Birmingham's Roundhouse gets lottery grant

May 2017 - One of Birmingham’s most neglected historic canalside buildings is set to be brought back to life with a £2.5m National Lottery grant, reports Peter Underwood

The cash will enable an unusual partnership of the Canal & River Trust and National Trust to revitalise the Grade II* listed Roundhouse into a city base 'from which to explore Birmingham’s famous canals by foot, bike or boat,' as the press release puts it.

Situated on Sheepcote Street, in Birmingham's city centre it is next door to the former Fiddle & Bone pub, closed for many years, briefly reopened by the owners of Sherborne Wharf and now relaunched as The Distillery.

The Roundhouse itself was built in 1874 by the Birmingham Corporation and was originally used as stables and stores. Designed by local architect W.H. Ward, the horse-shoe shaped building has been steadily falling into disrepair.

The investment from Heritage Lottery Fund (HLF), together with the combined expertise of two major heritage organisations, should see the building restored and rejuvenated as a focal point on the city’s canals, although how much boaters will benefit is debatable.

Plans for the Roundhouse include a café, a cycle hire and repair workshop, volunteering opportunities and a shared working space.

It’s claimed that The Roundhouse will attract over 50,000 people a year, both from the local community and visitors from further afield, and the two charities are planning to depend upon local volunteers to take on what they call, 'a range of volunteering opportunities'

They also need more money with a fundraising appeal planned 'to raise the additional funding needed to bring the project to life'.

In an attempt to bring in local people tghere are plans to give them a chance to explore the Roundhouse for themselves with events celebrating the history of the building, and encouraging people to explore the city’s canals, planned for the summer.

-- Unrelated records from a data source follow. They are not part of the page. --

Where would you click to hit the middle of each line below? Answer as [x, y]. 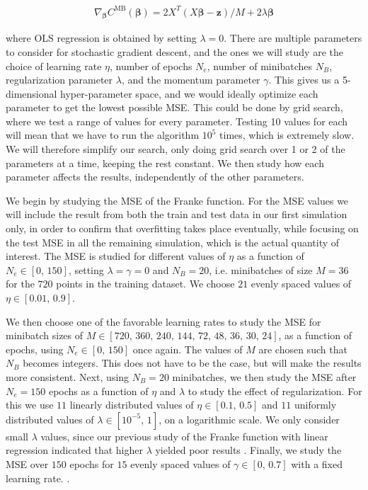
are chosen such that [303, 349]
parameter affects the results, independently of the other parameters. [155, 177]
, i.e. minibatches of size [261, 269]
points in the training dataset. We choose [145, 284]
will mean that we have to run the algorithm [103, 135]
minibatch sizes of [45, 335]
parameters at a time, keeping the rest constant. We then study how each [165, 163]
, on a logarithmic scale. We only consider [249, 419]
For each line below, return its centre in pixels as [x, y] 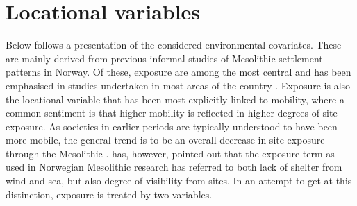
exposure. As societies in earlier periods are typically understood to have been [172, 126]
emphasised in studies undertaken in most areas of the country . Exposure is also [178, 85]
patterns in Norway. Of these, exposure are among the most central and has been [178, 72]
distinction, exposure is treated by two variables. [109, 194]
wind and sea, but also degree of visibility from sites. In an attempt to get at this [179, 181]
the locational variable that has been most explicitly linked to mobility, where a [175, 99]
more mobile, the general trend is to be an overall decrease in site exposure [165, 140]
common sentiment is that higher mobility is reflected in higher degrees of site [172, 113]
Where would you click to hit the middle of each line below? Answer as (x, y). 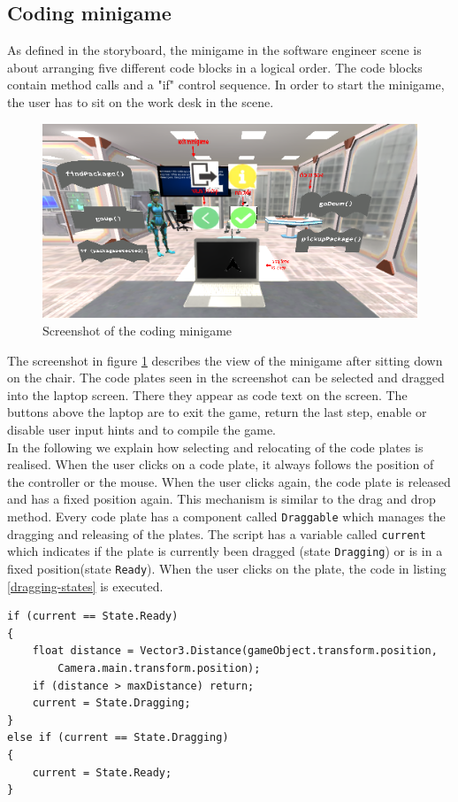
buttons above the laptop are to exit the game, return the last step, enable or (217, 412)
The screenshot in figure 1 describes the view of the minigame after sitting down (225, 360)
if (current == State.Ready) (93, 617)
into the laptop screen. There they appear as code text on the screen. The (207, 394)
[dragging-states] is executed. (85, 586)
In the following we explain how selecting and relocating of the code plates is (215, 447)
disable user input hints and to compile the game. (141, 429)
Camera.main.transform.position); (159, 668)
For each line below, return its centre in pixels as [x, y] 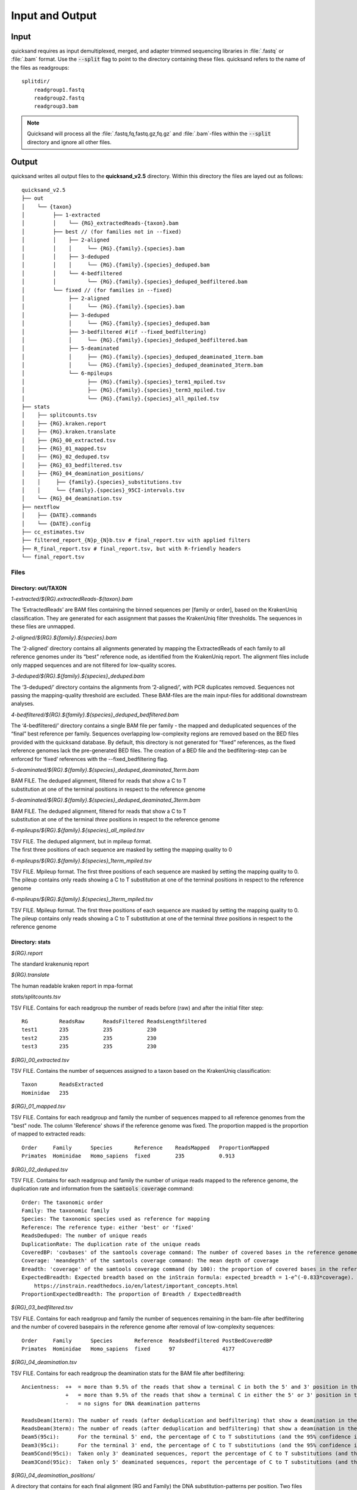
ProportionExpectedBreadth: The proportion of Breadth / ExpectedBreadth [131, 1294]
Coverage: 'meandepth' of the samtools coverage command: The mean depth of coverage [150, 1261]
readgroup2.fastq [59, 98]
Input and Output [54, 15]
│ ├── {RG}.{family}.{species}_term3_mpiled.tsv [123, 390]
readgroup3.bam [56, 106]
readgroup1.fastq [59, 90]
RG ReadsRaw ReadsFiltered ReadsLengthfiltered [114, 1022]
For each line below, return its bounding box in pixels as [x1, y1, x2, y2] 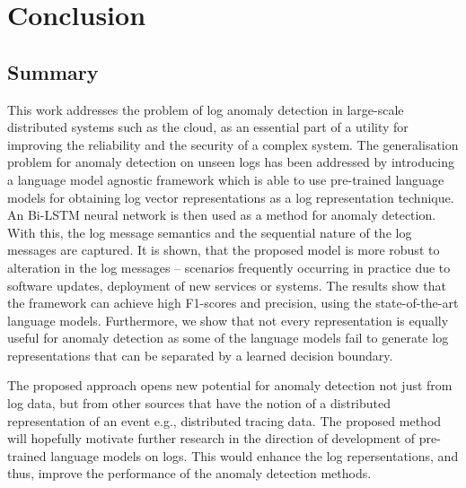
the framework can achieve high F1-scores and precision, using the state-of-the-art [7, 293, 459, 312]
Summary [7, 57, 99, 85]
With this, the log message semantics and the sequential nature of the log [7, 222, 412, 241]
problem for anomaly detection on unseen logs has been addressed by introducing [7, 152, 454, 171]
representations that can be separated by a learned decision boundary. [7, 345, 393, 364]
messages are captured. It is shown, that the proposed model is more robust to [7, 240, 440, 259]
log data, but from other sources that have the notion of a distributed [7, 394, 391, 413]
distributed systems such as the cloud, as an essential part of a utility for [7, 118, 409, 136]

The £3.3m scheme has now been given a full £2.5m award to enable the scheme to go ahead, with the 0.8m additional funding provided by the two partners.

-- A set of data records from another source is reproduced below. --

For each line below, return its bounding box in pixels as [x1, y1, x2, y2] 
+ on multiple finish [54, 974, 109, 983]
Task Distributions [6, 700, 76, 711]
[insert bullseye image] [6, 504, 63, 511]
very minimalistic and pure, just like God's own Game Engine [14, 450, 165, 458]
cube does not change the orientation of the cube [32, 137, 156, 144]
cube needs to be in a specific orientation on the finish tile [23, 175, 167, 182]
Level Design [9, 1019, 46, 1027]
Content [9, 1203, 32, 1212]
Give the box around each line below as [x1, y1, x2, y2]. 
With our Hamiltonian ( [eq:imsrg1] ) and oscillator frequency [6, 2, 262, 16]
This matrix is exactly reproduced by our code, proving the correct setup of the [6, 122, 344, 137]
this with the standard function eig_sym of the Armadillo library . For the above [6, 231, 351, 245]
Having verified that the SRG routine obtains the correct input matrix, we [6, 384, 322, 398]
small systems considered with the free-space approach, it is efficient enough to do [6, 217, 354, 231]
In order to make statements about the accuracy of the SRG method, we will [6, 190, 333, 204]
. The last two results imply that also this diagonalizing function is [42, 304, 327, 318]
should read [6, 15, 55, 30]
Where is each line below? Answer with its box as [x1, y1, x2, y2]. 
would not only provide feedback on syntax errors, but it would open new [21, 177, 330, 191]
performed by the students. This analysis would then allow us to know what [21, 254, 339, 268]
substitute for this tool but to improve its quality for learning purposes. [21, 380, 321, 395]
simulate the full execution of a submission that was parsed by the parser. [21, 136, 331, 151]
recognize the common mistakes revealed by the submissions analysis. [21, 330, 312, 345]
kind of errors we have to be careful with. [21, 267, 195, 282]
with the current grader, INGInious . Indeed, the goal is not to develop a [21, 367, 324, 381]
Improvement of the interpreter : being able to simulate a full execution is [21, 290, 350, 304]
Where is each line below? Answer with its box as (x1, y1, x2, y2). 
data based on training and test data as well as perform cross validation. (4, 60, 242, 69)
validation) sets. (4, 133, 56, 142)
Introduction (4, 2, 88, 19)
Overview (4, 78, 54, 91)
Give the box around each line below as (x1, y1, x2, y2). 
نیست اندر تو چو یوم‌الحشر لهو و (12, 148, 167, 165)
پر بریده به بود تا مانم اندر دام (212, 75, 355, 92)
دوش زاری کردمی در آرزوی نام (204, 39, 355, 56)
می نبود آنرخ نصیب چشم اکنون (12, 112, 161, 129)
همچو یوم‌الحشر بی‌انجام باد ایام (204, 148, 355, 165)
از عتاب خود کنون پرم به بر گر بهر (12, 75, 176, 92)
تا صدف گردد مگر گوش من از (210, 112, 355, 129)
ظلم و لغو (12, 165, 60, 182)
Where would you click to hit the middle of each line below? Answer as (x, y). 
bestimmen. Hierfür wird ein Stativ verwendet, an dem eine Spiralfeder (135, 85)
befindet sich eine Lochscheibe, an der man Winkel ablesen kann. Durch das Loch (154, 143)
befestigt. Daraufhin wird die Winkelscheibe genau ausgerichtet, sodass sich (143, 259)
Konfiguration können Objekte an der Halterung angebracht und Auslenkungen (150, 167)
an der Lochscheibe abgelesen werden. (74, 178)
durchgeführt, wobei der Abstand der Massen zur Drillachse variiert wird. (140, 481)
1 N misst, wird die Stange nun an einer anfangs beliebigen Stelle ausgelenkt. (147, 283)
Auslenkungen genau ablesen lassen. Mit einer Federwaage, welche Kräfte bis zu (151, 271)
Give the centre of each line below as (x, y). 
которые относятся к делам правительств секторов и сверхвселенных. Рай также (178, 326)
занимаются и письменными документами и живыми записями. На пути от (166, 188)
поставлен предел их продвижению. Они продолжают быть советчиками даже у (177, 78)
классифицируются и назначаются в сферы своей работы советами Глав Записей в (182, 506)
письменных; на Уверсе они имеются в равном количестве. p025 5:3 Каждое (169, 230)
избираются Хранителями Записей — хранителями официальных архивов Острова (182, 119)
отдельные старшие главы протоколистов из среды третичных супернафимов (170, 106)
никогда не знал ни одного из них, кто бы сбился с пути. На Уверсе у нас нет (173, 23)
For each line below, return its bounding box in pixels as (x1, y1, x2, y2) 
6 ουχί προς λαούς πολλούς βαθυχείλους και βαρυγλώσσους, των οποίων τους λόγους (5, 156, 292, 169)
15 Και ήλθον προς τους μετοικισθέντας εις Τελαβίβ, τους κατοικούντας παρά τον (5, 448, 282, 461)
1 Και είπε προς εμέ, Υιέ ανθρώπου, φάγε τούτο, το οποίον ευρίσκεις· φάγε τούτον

Stuart Mills, Property Director for the Canal & River Trust, said: “There’s an exciting future ahead but to realise it we really want local people to join in and get involved whether that be through volunteering, donating money or simply participating in some of the amazing events and activities that will be taking place.”

Lucy Reid, Assistant Director of Operations at the National Trust, said: “The Roundhouse project is all about partnership and co-creation. The end result will be an inspiring and atmospheric space at the heart of our city’s canal network from which to explore the waterways and the hidden histories of the people who made Birmingham – lamplighters, boatspeople and horses. There will be night-time paddles, ‘untours’, films and events, office spaces and a café.”

The grant has been awarded through HLF’s Heritage Enterprise programme. It is designed to help when the cost of repairing an historic building is so high that restoration simply is not commercially viable.

​Grants of £100k to £5million bridge the financial gap, funding the vital repairs and conservation work needed to convert derelict, vacant and under-used buildings like the Roundhouse, into new, usable commercial spaces that can have a positive impact on local economies.

Photo: Staff from the Canal & River Trust and National Trust are joined by heritage working boat volunteers and canoeists from B-Row to celebrate the £2.5 National Lottery Grant.